I’m not much of a gardener, but for at least a couple of years I have had the unshakable instinct that I need to be. Something inside of me desperately craves a connection to the living world, even if I’m a big-city-lawyer. If I do not get it, I am certain that I will go insane.

It;s not practical for me (for us) to just run away to the backwoods and become self-sufficient subsistence farmers, even though I fantasize about it all the time. I have a mountain of debt from law school that’s only going to get paid off by slaving away in the Biglaw Law Mines. And I’m not unhappy about it, to be honest with you–I am fortunate in that I have found an area of the law to practice that I genuinely enjoy. But I am intensely aware that I am going to need to be connected to nature and to growing things, even as a busy urban professional.

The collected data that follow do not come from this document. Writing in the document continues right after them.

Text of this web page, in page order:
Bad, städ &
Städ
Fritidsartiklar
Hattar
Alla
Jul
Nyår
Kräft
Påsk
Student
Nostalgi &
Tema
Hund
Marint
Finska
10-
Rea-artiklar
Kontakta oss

I have big dreams for our new place in Chicago–I’ve been poring over my book (a christmas gift last year from my beautiful and sexy wife) The Urban Homestead: Your Guide to Self-sufficient Living in the Heart of the City and getting all kinds of ideas for projects, depending on how much space and how much access we have to the outside we wind up having when we get to Chicago. But I can’t wait that long: even if planting now is a fool’s errand, it was something I had to do (and it was an awesomely fun way to spend the morning with my three-year-old as well). So we have pots of spinach, rosemary, and sage sitting on our windowsill, where the little monster-cat hopefully can’t get at more than one of them.

We’ll see how it turns out, but in any case, this is definitely a taste of things to come.